Technology Is A Procrastination Enabler, Not A Cause

Yesterday’s post about useful iPad apps for students stirred up lots of interesting discussion, including debates over whether a tablet was a better choice for a student than a notebook PC. But there’s one thread in the conversation I do take issue with: the idea that you shouldn’t have any form of technology at a lecture, because you’ll only get distracted.

Picture by Bryan Ochalla

Marty stated that argument pretty bluntly:

Realistically a tablet or a laptop only serves one purpose at university – to procrastinate.

Similar comments have been made in the past when we’ve discussed using technology at university. I don’t doubt that you can waste a lot of time on a tablet or a notebook. But I very seriously doubt that the people wasting time that way would automatically become more productive students simply by switching to pen and paper. They would just find another way to waste time. Technology enables that behaviour; I’m not persuaded it causes it.

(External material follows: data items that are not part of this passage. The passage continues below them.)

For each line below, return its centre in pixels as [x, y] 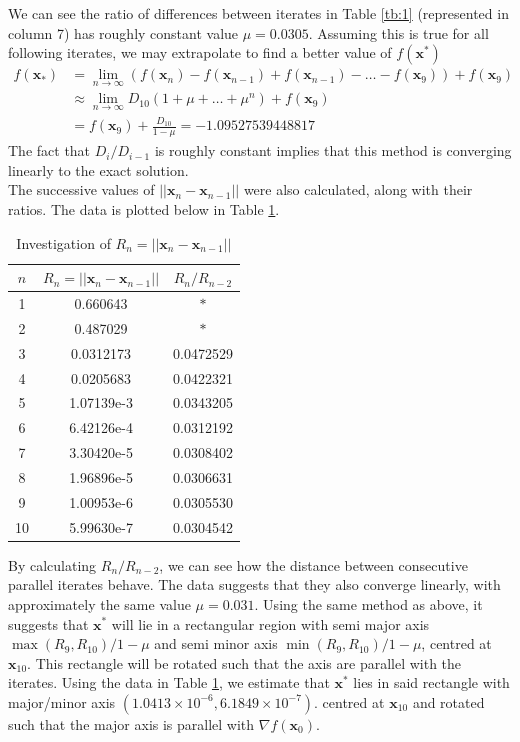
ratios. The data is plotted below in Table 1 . [144, 209]
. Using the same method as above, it [368, 603]
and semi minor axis [216, 643]
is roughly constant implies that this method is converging [333, 150]
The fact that [49, 150]
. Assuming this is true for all [398, 32]
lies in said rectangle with [431, 682]
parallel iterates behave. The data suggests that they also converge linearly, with [254, 584]
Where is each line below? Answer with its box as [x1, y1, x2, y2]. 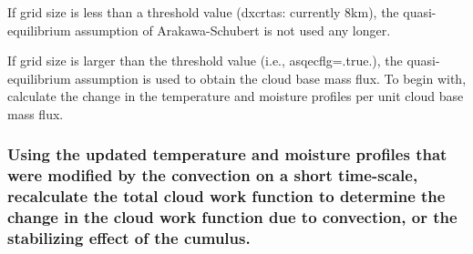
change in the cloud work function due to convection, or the [7, 206, 458, 229]
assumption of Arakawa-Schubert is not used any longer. [75, 20, 391, 39]
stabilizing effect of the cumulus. [7, 227, 251, 249]
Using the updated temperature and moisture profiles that [7, 143, 447, 166]
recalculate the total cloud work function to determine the [7, 185, 446, 208]
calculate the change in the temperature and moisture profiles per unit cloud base [7, 86, 464, 106]
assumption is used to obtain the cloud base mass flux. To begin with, [75, 68, 467, 87]
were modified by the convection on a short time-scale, [7, 164, 418, 187]
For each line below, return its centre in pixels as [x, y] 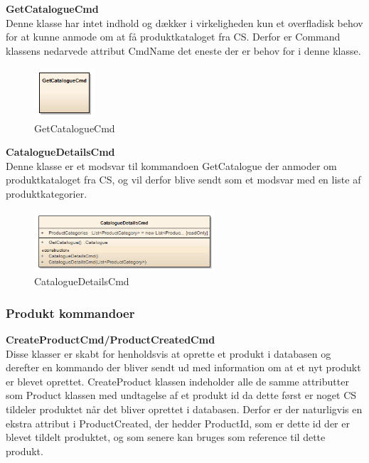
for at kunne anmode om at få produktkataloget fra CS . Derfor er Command [173, 37]
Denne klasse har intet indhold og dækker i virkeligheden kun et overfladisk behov [184, 22]
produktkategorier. [47, 193]
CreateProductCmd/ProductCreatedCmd [111, 339]
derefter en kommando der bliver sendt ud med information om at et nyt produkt [183, 367]
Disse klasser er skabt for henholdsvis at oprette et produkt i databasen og [169, 353]
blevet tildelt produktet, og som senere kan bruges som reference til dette [166, 437]
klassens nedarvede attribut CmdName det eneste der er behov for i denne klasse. [183, 50]
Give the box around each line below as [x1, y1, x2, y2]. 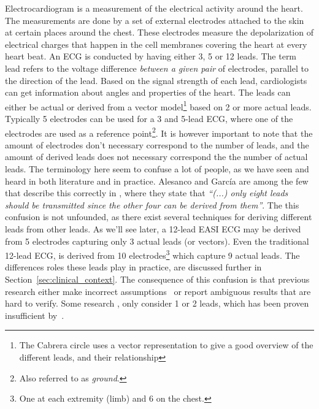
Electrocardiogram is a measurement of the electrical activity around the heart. [5, 2, 303, 14]
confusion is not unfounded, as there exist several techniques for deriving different [5, 210, 312, 223]
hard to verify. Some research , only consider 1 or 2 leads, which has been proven [5, 297, 309, 310]
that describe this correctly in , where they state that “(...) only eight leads [5, 186, 288, 199]
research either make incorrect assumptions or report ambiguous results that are [5, 285, 311, 297]
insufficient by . [5, 308, 64, 321]
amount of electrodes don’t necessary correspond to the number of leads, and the [5, 138, 309, 151]
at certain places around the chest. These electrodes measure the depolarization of [5, 26, 313, 39]
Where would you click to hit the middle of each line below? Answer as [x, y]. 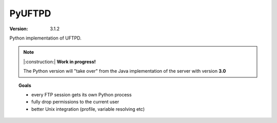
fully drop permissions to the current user [75, 102]
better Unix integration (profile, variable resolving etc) [88, 109]
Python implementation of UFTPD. [45, 38]
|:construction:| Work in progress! [60, 61]
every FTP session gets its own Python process [82, 94]
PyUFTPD [30, 13]
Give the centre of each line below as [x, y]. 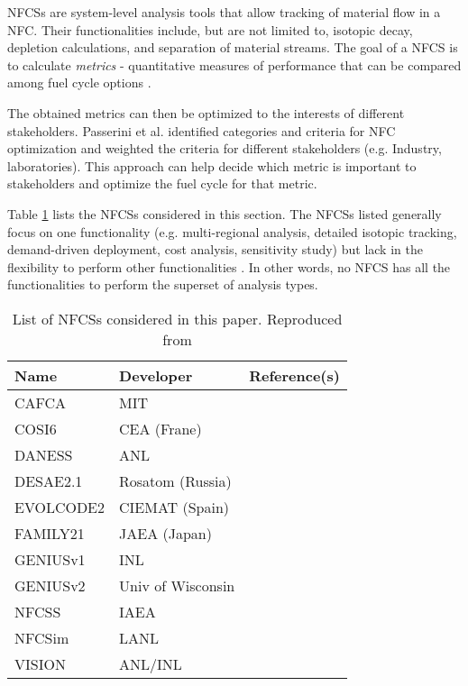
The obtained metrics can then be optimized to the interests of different [206, 112]
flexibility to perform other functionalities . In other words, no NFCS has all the [229, 266]
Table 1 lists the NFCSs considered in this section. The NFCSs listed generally [225, 213]
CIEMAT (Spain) [174, 507]
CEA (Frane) [161, 428]
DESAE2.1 [49, 480]
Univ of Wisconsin [177, 585]
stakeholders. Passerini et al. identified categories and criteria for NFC [202, 130]
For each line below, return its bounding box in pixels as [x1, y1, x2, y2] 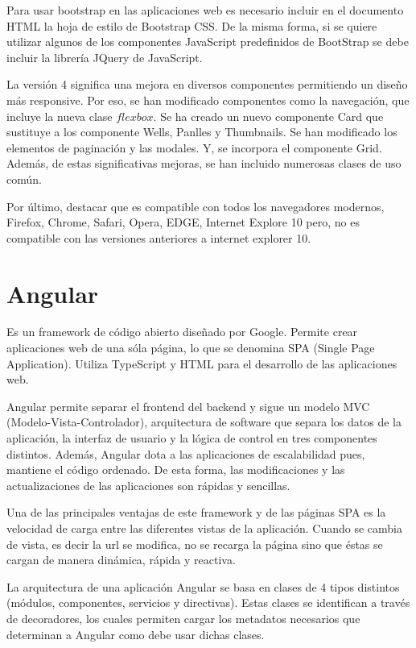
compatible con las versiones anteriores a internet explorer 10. [6, 229, 311, 246]
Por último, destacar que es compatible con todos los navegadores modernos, [6, 197, 385, 214]
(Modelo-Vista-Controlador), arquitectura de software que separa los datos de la [6, 413, 402, 430]
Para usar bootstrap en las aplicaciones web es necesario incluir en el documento [6, 2, 404, 18]
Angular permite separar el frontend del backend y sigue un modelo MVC [6, 397, 370, 414]
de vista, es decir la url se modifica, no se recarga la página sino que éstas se [6, 535, 383, 552]
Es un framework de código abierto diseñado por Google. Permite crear [6, 323, 358, 340]
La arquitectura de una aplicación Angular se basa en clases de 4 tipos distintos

I went to university so long ago that I was the only student in my entire faculty who actually had a notebook PC (which in turn was so basic it didn’t actually have a hard drive). I didn’t take that machine to lectures; it was used just for writing. But the fact that writing things done was the only way to take notes did not stop people from procrastinating.

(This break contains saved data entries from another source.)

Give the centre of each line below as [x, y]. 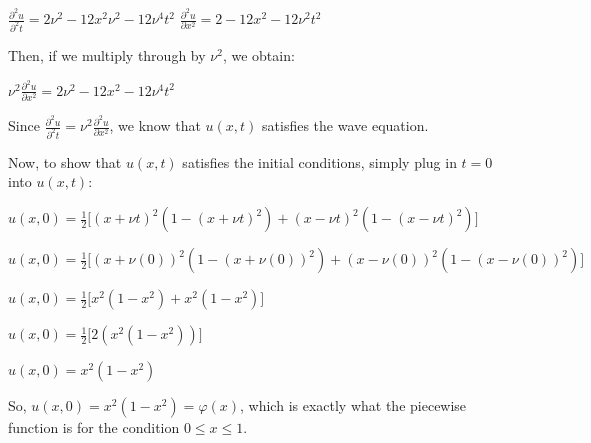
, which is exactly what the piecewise [353, 405]
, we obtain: [258, 54]
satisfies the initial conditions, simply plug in [319, 161]
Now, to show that [65, 161]
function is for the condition [94, 427]
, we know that [155, 125]
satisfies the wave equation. [345, 125]
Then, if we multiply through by [107, 54]
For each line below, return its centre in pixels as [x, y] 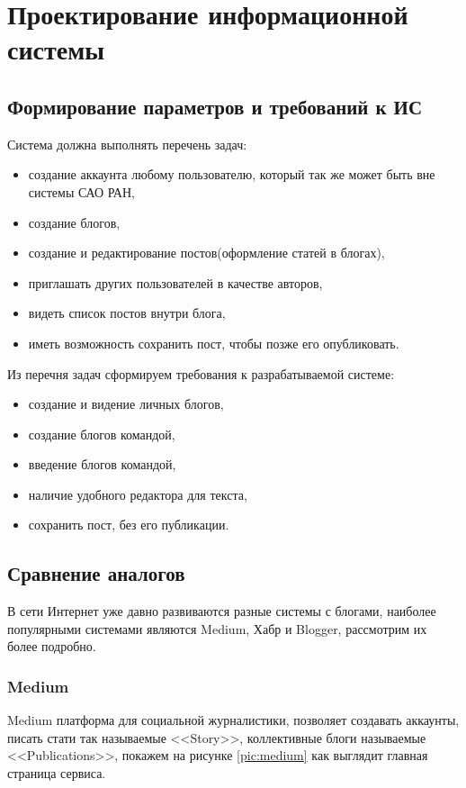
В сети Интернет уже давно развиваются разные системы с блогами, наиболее [222, 611]
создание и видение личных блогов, [126, 404]
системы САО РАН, [81, 191]
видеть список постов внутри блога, [127, 313]
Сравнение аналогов [96, 573]
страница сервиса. [57, 773]
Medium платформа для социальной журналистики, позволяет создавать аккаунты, [233, 720]
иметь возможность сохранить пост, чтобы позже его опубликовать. [214, 343]
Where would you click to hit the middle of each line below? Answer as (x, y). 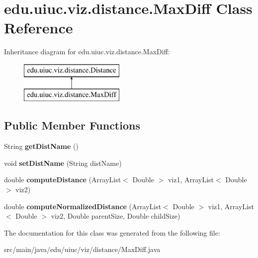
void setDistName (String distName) (63, 163)
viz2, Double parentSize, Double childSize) (116, 216)
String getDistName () (41, 146)
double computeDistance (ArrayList (63, 180)
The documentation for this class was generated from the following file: (112, 232)
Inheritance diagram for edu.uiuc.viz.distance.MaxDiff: (87, 52)
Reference (39, 28)
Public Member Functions (72, 125)
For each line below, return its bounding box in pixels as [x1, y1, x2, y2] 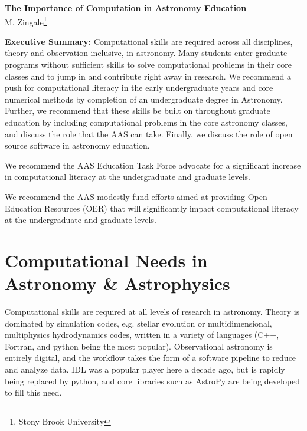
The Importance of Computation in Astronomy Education [5, 2, 247, 14]
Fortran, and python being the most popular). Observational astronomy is [5, 340, 273, 352]
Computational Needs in [5, 248, 208, 272]
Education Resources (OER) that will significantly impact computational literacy [5, 202, 299, 214]
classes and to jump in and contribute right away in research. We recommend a [5, 70, 292, 82]
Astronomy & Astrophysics [5, 271, 230, 295]
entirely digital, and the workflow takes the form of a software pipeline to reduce [5, 351, 296, 364]
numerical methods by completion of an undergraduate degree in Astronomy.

In any given lecture, there would be people doodling, playing boxes or noughts and crosses, passing notes or just zoning out. I was a fairly studious type, but if I thought the lecture was rubbish I would often find myself idly writing poetry or otherwise doing entirely non-academic tasks.

The point is that if you don’t want to work hard, you won’t work hard. Blaming the technology is just a way of avoiding the unpleasant reality: you’re lazy. Pen and paper won’t save you from procrastinating and wasting time, and you won’t have automatic backups or searchable notes. If I went back to university, I know that’s what I’d want.